London-based fintech startup Kennek has raised $12.5 million in seed funding to expand its lending operating system.

According to an Oct. 10 tech.eu report, the round was led by HV Capital and included participation from Dutch Founders Fund, AlbionVC, FFVC, Plug & Play Ventures, and Syndicate One. Kennek offers software-as-a-service tools to help non-bank lenders streamline their operations using open banking, open finance, and payments.

The platform aims to automate time-consuming manual tasks and consolidate fragmented data to simplify lending. Xavier De Pauw, founder of Kennek said:

“Until kennek, lenders had to devote countless hours to menial operational tasks and deal with jumbled and hard-coded data – which makes every other part of lending a headache. As former lenders ourselves, we lived and breathed these frustrations, and built kennek to make them a thing of the past.”
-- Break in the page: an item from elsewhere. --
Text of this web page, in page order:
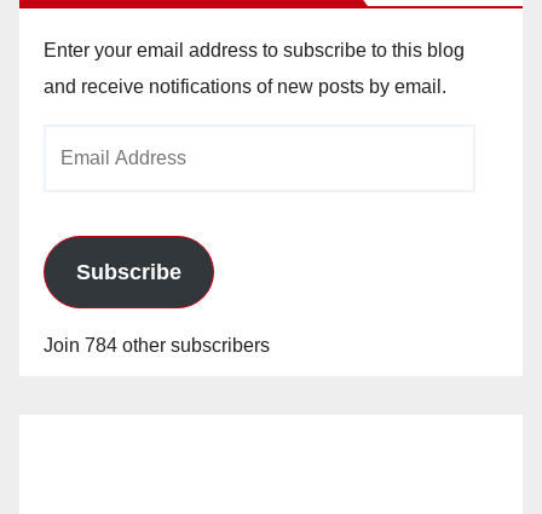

The company said the latest funding round was oversubscribed and closed quickly despite the challenging fundraising environment. The new capital will be used to expand Kennek’s engineering team and strengthen its market position in the UK while exploring expansion into other European markets. Barbod Namini, Partner at lead investor HV Capital, commented on the investment:

“Kennek has developed an ambitious and genuinely unique proposition which we think can be the foundation of the entire alternative lending space. […] It is a complicated market and a solution that brings together all information and stakeholders onto a single platform is highly compelling for both lenders & the ecosystem as a whole.”

The fintech lending space has grown rapidly in recent years, but many lenders still rely on legacy systems and manual processes that limit efficiency and scalability. Kennek aims to leverage open banking and data integration to provide lenders with a more streamlined, automated lending experience.

The seed funding will allow the London-based startup to continue developing its platform and expanding its team to meet demand from non-bank lenders looking to digitize operations. Kennek’s focus on the UK and Europe also comes amid rising adoption of open banking and open finance in the regions.

Featured Image Credit: Photo from Kennek.io; Thank you!

Radek Zielinski

Radek Zielinski is an experienced technology and financial journalist with a passion for cybersecurity and futurology.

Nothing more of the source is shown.